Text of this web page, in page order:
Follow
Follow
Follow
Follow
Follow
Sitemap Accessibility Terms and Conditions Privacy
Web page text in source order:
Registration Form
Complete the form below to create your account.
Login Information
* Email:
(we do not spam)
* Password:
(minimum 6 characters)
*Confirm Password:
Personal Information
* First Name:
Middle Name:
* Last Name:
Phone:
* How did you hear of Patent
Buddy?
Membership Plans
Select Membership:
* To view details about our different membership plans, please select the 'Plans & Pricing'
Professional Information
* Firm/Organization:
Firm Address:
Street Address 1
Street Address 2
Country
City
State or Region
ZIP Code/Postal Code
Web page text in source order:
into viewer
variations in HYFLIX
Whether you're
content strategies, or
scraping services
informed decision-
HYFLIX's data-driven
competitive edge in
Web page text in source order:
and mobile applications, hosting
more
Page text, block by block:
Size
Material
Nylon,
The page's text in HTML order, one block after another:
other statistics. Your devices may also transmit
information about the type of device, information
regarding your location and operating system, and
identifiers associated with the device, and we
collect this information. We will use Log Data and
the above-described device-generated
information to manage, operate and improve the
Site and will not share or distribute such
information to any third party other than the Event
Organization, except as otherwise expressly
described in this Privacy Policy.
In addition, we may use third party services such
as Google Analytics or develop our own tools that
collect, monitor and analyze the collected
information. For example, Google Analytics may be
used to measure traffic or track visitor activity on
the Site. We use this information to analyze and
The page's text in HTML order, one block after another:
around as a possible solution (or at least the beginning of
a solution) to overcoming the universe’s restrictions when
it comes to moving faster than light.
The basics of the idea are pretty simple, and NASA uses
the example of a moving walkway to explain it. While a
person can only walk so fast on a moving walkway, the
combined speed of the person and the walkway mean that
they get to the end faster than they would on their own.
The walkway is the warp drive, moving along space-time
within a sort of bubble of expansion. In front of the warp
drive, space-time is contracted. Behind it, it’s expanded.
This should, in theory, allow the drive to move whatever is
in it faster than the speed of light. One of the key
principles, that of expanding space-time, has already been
-------
## TASK DESCRIPTION
From the records above, copy each line where the word "than" can be found.

## TASK RESPONSE
information to any third party other than the Event
it comes to moving faster than light.
they get to the end faster than they would on their own.
in it faster than the speed of light. One of the key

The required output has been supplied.